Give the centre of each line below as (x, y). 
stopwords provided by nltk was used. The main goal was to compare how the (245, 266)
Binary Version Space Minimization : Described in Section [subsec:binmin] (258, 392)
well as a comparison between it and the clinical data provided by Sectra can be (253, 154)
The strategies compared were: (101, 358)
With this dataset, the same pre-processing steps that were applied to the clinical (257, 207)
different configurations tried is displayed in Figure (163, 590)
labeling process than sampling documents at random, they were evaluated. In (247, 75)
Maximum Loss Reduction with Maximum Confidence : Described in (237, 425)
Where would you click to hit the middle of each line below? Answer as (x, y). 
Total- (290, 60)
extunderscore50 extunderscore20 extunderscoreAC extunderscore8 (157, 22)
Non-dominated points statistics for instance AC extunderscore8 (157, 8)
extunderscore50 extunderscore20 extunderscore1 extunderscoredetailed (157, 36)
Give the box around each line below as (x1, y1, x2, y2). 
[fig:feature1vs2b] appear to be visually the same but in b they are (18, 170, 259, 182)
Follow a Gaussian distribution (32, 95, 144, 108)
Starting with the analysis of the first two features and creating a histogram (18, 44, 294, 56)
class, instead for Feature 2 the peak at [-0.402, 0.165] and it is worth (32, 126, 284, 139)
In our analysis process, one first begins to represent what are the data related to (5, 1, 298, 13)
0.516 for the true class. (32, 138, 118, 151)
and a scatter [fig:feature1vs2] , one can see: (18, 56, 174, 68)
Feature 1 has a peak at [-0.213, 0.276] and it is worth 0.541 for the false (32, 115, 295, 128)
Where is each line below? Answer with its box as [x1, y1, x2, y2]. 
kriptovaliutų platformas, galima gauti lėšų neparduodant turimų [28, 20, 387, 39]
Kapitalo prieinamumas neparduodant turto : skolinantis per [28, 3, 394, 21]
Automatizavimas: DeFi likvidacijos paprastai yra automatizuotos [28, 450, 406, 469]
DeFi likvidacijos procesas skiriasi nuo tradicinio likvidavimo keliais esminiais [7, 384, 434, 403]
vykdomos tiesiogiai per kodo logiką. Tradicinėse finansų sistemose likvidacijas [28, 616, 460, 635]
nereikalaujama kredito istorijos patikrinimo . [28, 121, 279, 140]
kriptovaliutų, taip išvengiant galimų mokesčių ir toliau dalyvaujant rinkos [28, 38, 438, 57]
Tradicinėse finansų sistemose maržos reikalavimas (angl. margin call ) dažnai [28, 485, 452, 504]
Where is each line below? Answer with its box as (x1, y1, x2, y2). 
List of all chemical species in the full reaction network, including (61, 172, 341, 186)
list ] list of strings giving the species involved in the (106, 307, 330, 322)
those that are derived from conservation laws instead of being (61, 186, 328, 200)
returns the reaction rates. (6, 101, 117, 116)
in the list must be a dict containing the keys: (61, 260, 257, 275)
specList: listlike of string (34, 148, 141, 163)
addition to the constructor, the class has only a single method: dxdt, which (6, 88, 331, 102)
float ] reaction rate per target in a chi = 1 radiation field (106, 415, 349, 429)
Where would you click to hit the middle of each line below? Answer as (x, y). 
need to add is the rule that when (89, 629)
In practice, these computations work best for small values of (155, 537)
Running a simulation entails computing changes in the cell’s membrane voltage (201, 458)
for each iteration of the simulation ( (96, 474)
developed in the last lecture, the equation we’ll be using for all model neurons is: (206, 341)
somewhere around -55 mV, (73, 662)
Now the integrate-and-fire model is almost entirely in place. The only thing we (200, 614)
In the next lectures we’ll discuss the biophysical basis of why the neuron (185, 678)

■ ■ ■ ■ ■ ■ ■

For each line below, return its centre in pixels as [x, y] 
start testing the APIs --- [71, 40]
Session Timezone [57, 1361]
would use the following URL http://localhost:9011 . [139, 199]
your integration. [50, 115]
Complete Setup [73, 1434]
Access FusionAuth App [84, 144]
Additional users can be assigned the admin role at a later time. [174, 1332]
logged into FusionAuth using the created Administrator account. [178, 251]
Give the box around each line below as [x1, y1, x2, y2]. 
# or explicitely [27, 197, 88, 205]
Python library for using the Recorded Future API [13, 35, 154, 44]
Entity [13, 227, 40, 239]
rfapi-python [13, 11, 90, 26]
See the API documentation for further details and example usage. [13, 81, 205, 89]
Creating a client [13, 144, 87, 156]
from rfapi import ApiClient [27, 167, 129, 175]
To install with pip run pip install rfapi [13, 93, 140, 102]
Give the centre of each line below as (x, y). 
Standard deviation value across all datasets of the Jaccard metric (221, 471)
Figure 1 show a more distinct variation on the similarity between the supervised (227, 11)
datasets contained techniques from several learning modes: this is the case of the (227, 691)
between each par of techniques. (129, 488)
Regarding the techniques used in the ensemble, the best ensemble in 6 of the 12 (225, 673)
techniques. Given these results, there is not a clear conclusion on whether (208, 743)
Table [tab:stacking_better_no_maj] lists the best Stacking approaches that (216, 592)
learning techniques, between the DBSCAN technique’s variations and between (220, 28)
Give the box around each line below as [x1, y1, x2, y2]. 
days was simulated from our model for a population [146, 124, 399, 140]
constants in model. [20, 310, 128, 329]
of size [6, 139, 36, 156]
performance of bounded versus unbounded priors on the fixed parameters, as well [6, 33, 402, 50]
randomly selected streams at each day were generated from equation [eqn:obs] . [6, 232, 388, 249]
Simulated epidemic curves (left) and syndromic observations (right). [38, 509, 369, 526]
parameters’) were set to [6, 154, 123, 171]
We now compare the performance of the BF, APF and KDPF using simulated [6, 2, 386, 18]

■ ■ ■ ■ ■ ■ ■

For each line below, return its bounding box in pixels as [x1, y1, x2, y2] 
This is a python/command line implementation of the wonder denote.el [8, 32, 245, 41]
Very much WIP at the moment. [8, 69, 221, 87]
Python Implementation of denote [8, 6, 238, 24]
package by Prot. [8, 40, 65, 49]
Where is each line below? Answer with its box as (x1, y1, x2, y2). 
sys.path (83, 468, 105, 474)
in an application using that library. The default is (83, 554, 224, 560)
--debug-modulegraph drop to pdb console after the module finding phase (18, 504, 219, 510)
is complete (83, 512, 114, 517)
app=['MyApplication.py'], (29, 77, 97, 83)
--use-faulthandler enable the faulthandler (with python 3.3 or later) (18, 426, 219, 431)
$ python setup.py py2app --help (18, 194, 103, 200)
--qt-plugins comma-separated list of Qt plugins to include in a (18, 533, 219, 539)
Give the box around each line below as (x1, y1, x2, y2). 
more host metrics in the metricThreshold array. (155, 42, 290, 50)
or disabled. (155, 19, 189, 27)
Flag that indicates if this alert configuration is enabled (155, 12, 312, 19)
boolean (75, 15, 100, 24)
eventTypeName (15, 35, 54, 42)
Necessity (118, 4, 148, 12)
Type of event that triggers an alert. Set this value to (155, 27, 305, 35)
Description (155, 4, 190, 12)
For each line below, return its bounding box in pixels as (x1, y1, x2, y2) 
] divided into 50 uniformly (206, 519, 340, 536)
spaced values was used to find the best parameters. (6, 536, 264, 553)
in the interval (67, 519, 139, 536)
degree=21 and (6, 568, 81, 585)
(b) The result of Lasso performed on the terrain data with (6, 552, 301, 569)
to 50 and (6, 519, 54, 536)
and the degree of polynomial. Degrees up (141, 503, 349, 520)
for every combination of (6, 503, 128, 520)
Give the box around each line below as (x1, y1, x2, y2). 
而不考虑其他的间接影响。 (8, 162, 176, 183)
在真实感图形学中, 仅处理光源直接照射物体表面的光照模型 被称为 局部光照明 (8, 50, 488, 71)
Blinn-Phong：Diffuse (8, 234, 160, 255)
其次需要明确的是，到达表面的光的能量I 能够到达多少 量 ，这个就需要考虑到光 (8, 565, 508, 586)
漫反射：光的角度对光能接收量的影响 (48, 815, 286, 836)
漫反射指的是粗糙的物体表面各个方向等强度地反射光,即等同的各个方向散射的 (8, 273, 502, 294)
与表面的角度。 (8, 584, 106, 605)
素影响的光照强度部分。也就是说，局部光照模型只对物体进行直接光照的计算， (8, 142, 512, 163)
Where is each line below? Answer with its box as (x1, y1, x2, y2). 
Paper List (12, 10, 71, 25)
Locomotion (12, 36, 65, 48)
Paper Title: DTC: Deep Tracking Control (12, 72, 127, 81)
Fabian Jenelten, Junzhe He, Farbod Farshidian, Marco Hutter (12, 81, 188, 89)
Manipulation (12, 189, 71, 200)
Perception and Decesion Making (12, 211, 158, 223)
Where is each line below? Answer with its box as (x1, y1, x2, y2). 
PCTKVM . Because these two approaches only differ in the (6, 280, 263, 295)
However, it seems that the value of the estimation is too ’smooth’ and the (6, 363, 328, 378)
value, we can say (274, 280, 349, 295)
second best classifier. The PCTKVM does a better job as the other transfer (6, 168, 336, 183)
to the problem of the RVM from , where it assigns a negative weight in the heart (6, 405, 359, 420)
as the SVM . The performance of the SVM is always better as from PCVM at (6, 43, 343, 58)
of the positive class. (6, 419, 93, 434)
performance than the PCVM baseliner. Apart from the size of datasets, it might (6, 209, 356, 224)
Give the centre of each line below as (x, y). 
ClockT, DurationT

■ ■ ■ ■ ■ ■ ■

▸ Aim of the task:
Among the records above, only the lines between the line holding "In our analysis" and the line holding "addition to the", inclusive, are to be output, exactly as written.

▸ Reply to the exercise:
In our analysis process, one first begins to represent what are the data related to (5, 1, 298, 13)
0.516 for the true class. (32, 138, 118, 151)
and a scatter [fig:feature1vs2] , one can see: (18, 56, 174, 68)
Feature 1 has a peak at [-0.213, 0.276] and it is worth 0.541 for the false (32, 115, 295, 128)
Where is each line below? Answer with its box as [x1, y1, x2, y2]. 
kriptovaliutų platformas, galima gauti lėšų neparduodant turimų [28, 20, 387, 39]
Kapitalo prieinamumas neparduodant turto : skolinantis per [28, 3, 394, 21]
Automatizavimas: DeFi likvidacijos paprastai yra automatizuotos [28, 450, 406, 469]
DeFi likvidacijos procesas skiriasi nuo tradicinio likvidavimo keliais esminiais [7, 384, 434, 403]
vykdomos tiesiogiai per kodo logiką. Tradicinėse finansų sistemose likvidacijas [28, 616, 460, 635]
nereikalaujama kredito istorijos patikrinimo . [28, 121, 279, 140]
kriptovaliutų, taip išvengiant galimų mokesčių ir toliau dalyvaujant rinkos [28, 38, 438, 57]
Tradicinėse finansų sistemose maržos reikalavimas (angl. margin call ) dažnai [28, 485, 452, 504]
Where is each line below? Answer with its box as (x1, y1, x2, y2). 
List of all chemical species in the full reaction network, including (61, 172, 341, 186)
list ] list of strings giving the species involved in the (106, 307, 330, 322)
those that are derived from conservation laws instead of being (61, 186, 328, 200)
returns the reaction rates. (6, 101, 117, 116)
in the list must be a dict containing the keys: (61, 260, 257, 275)
specList: listlike of string (34, 148, 141, 163)
addition to the constructor, the class has only a single method: dxdt, which (6, 88, 331, 102)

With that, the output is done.